(Source records)
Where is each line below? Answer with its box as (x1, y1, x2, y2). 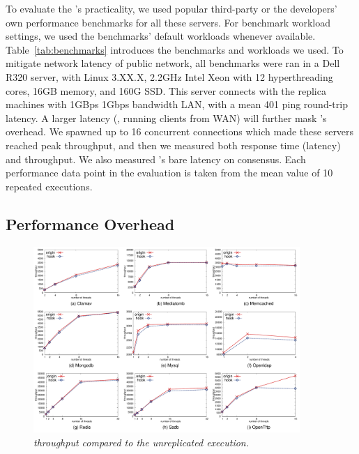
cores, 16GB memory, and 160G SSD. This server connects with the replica (6, 83, 326, 98)
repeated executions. (6, 179, 93, 193)
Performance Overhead (6, 213, 175, 234)
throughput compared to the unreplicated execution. (33, 434, 250, 449)
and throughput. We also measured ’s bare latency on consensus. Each (6, 151, 306, 166)
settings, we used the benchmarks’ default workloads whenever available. (6, 29, 316, 43)
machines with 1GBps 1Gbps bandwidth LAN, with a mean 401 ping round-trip (6, 97, 348, 112)
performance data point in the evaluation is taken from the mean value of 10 (6, 165, 333, 180)
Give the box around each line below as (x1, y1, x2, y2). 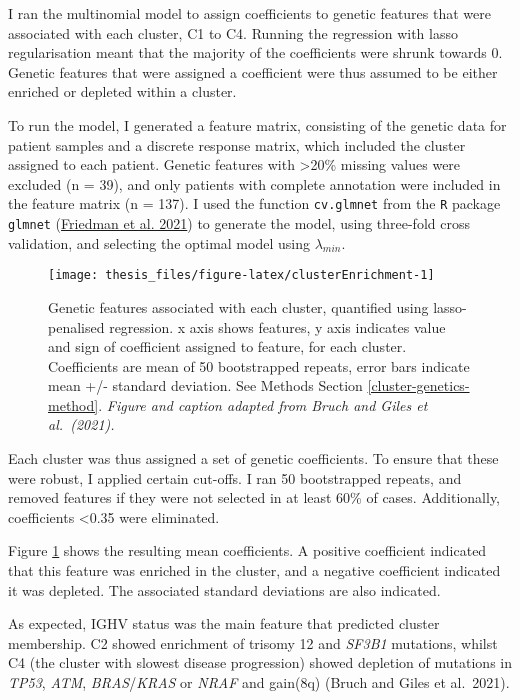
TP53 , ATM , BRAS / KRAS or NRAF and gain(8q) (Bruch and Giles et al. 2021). (8, 672, 510, 692)
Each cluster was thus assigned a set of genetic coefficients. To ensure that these (8, 448, 499, 469)
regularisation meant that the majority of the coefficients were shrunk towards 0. (8, 42, 503, 63)
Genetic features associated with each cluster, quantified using (48, 296, 429, 317)
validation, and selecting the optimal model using (8, 232, 310, 253)
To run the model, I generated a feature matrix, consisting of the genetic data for (8, 114, 507, 135)
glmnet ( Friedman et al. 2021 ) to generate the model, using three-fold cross (8, 213, 470, 233)
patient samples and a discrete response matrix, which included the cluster (8, 134, 466, 155)
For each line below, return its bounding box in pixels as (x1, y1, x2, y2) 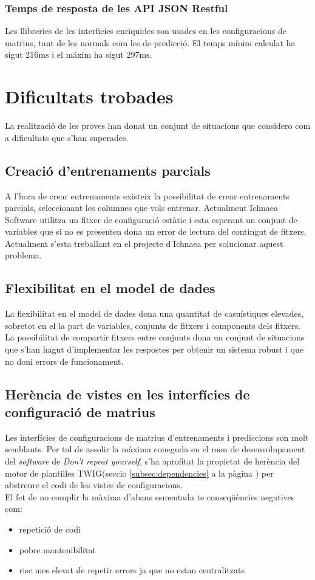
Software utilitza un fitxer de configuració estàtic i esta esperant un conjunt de (5, 213, 297, 226)
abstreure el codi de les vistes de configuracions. (5, 478, 183, 491)
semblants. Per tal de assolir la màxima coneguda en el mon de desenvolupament (5, 443, 305, 455)
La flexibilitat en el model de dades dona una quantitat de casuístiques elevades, (5, 307, 304, 320)
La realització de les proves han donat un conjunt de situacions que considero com (5, 119, 311, 132)
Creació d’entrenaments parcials (5, 161, 211, 179)
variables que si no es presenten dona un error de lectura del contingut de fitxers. (5, 225, 307, 238)
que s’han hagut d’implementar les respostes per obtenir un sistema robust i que (5, 343, 303, 356)
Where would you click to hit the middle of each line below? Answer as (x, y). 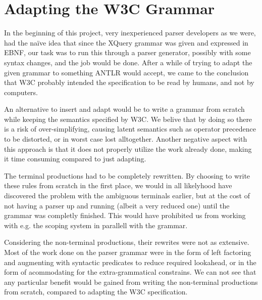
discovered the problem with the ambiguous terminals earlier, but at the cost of (127, 196)
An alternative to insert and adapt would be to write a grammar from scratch (124, 109)
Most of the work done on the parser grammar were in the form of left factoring (128, 252)
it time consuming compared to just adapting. (75, 159)
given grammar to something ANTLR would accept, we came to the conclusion (126, 72)
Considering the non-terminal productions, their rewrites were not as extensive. (127, 242)
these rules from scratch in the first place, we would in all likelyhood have (118, 185)
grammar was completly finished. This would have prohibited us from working (125, 215)
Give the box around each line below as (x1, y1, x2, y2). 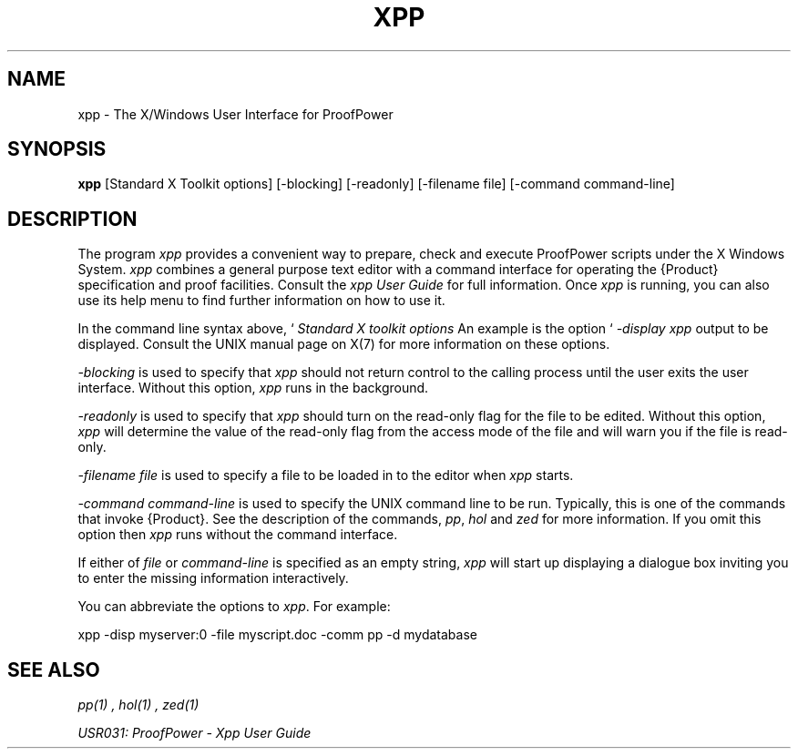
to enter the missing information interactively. (77, 570, 349, 587)
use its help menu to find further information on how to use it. (77, 292, 445, 309)
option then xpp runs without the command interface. (77, 526, 398, 543)
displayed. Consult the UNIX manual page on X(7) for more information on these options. (77, 336, 610, 352)
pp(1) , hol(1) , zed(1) (77, 697, 199, 713)
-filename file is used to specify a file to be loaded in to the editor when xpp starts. (77, 467, 574, 484)
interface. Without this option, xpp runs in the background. (77, 380, 429, 396)
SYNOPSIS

WORK ITEM: Could you output every entry exactly as written, skipping the pictures?

THE COMPLETED TASK:
Where is each line below? Answer with its box as (x1, y1, x2, y2). 
cores, 16GB memory, and 160G SSD. This server connects with the replica (6, 83, 326, 98)
repeated executions. (6, 179, 93, 193)
Performance Overhead (6, 213, 175, 234)
throughput compared to the unreplicated execution. (33, 434, 250, 449)
and throughput. We also measured ’s bare latency on consensus. Each (6, 151, 306, 166)
settings, we used the benchmarks’ default workloads whenever available. (6, 29, 316, 43)
machines with 1GBps 1Gbps bandwidth LAN, with a mean 401 ping round-trip (6, 97, 348, 112)
performance data point in the evaluation is taken from the mean value of 10 (6, 165, 333, 180)
Give the box around each line below as (x1, y1, x2, y2). 
TP53 , ATM , BRAS / KRAS or NRAF and gain(8q) (Bruch and Giles et al. 2021). (8, 672, 510, 692)
Each cluster was thus assigned a set of genetic coefficients. To ensure that these (8, 448, 499, 469)
regularisation meant that the majority of the coefficients were shrunk towards 0. (8, 42, 503, 63)
Genetic features associated with each cluster, quantified using (48, 296, 429, 317)
validation, and selecting the optimal model using (8, 232, 310, 253)
To run the model, I generated a feature matrix, consisting of the genetic data for (8, 114, 507, 135)
glmnet ( Friedman et al. 2021 ) to generate the model, using three-fold cross (8, 213, 470, 233)
patient samples and a discrete response matrix, which included the cluster (8, 134, 466, 155)
For each line below, return its bounding box in pixels as (x1, y1, x2, y2) 
Software utilitza un fitxer de configuració estàtic i esta esperant un conjunt de (5, 213, 297, 226)
abstreure el codi de les vistes de configuracions. (5, 478, 183, 491)
semblants. Per tal de assolir la màxima coneguda en el mon de desenvolupament (5, 443, 305, 455)
La flexibilitat en el model de dades dona una quantitat de casuístiques elevades, (5, 307, 304, 320)
La realització de les proves han donat un conjunt de situacions que considero com (5, 119, 311, 132)
Creació d’entrenaments parcials (5, 161, 211, 179)
variables que si no es presenten dona un error de lectura del contingut de fitxers. (5, 225, 307, 238)
que s’han hagut d’implementar les respostes per obtenir un sistema robust i que (5, 343, 303, 356)
Where would you click to hit the middle of each line below? Answer as (x, y). 
discovered the problem with the ambiguous terminals earlier, but at the cost of (127, 196)
An alternative to insert and adapt would be to write a grammar from scratch (124, 109)
Most of the work done on the parser grammar were in the form of left factoring (128, 252)
it time consuming compared to just adapting. (75, 159)
given grammar to something ANTLR would accept, we came to the conclusion (126, 72)
Considering the non-terminal productions, their rewrites were not as extensive. (127, 242)
these rules from scratch in the first place, we would in all likelyhood have (118, 185)
grammar was completly finished. This would have prohibited us from working (125, 215)
Give the box around each line below as (x1, y1, x2, y2). 
to enter the missing information interactively. (77, 570, 349, 587)
use its help menu to find further information on how to use it. (77, 292, 445, 309)
option then xpp runs without the command interface. (77, 526, 398, 543)
displayed. Consult the UNIX manual page on X(7) for more information on these options. (77, 336, 610, 352)
pp(1) , hol(1) , zed(1) (77, 697, 199, 713)
-filename file is used to specify a file to be loaded in to the editor when xpp starts. (77, 467, 574, 484)
interface. Without this option, xpp runs in the background. (77, 380, 429, 396)
SYNOPSIS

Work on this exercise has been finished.